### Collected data

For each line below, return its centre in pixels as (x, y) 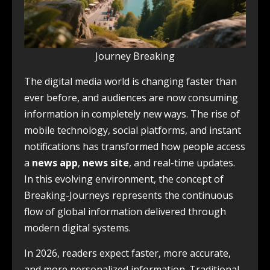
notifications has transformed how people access (135, 147)
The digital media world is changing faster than (130, 82)
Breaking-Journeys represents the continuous (129, 196)
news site (106, 163)
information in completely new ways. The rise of (132, 114)
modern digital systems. (77, 228)
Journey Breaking (135, 56)
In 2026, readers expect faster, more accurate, (127, 253)
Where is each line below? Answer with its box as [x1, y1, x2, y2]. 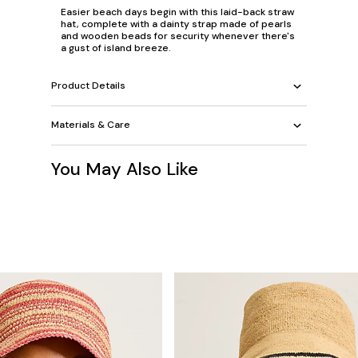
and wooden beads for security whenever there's [61, 29, 295, 42]
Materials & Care [51, 118, 130, 131]
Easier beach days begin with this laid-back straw [61, 5, 294, 18]
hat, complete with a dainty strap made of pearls [61, 17, 292, 30]
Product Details [51, 79, 125, 92]
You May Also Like [51, 157, 198, 181]
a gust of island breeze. [61, 41, 171, 54]
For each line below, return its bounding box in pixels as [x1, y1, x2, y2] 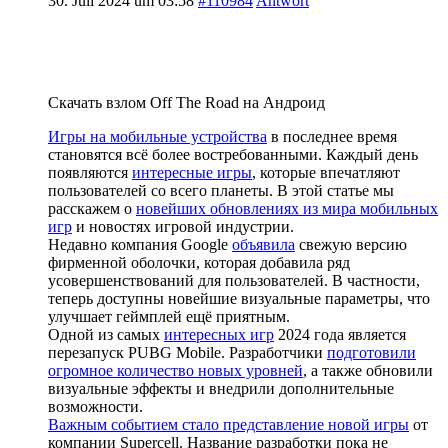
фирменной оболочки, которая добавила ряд [48, 253, 350, 271]
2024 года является [274, 325, 406, 343]
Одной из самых [48, 325, 164, 343]
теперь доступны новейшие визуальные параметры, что [48, 289, 430, 307]
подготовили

### WHAT TO WORK ON
Give the number of lines in the entries above that include the string "Breaking". No other output is expected.

### TASK OUTPUT
2